◆ What is required ◆
Take the listing and give it again exactly, from its first line to its last line.

◆ Supplied records ◆
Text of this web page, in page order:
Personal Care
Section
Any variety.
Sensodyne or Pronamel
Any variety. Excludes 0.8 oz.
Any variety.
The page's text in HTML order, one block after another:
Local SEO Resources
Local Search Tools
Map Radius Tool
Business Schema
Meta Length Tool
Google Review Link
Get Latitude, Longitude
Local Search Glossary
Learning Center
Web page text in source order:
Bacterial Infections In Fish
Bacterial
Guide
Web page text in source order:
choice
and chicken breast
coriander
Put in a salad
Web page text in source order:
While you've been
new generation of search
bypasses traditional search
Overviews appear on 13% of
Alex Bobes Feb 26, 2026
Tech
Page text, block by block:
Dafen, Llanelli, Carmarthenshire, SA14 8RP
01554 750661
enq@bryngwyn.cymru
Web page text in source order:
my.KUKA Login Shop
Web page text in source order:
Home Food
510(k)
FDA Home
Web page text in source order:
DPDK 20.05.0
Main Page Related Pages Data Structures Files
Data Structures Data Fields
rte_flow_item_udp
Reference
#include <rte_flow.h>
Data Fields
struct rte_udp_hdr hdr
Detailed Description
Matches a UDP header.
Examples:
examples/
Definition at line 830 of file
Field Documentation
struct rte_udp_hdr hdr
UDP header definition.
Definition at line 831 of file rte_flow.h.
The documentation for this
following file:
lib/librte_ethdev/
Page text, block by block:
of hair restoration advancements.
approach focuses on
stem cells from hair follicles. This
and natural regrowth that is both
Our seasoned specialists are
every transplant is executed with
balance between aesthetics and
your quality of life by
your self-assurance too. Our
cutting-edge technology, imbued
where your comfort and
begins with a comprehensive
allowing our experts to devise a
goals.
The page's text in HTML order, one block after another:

◆ Task result ◆
Text of this web page, in page order:
Personal Care
Section
Any variety.
Sensodyne or Pronamel
Any variety. Excludes 0.8 oz.
Any variety.
The page's text in HTML order, one block after another:
Local SEO Resources
Local Search Tools
Map Radius Tool
Business Schema
Meta Length Tool
Google Review Link
Get Latitude, Longitude
Local Search Glossary
Learning Center
Web page text in source order:
Bacterial Infections In Fish
Bacterial
Guide
Web page text in source order:
choice
and chicken breast
coriander
Put in a salad
Web page text in source order:
While you've been
new generation of search
bypasses traditional search
Overviews appear on 13% of
Alex Bobes Feb 26, 2026
Tech
Page text, block by block:
Dafen, Llanelli, Carmarthenshire, SA14 8RP
01554 750661
enq@bryngwyn.cymru
Web page text in source order:
my.KUKA Login Shop
Web page text in source order:
Home Food
510(k)
FDA Home
Web page text in source order:
DPDK 20.05.0
Main Page Related Pages Data Structures Files
Data Structures Data Fields
rte_flow_item_udp
Reference
#include <rte_flow.h>
Data Fields
struct rte_udp_hdr hdr
Detailed Description
Matches a UDP header.
Examples:
examples/
Definition at line 830 of file
Field Documentation
struct rte_udp_hdr hdr
UDP header definition.
Definition at line 831 of file rte_flow.h.
The documentation for this
following file:
lib/librte_ethdev/
Page text, block by block:
of hair restoration advancements.
approach focuses on
stem cells from hair follicles. This
and natural regrowth that is both
Our seasoned specialists are
every transplant is executed with
balance between aesthetics and
your quality of life by
your self-assurance too. Our
cutting-edge technology, imbued
where your comfort and
begins with a comprehensive
allowing our experts to devise a
goals.
The page's text in HTML order, one block after another:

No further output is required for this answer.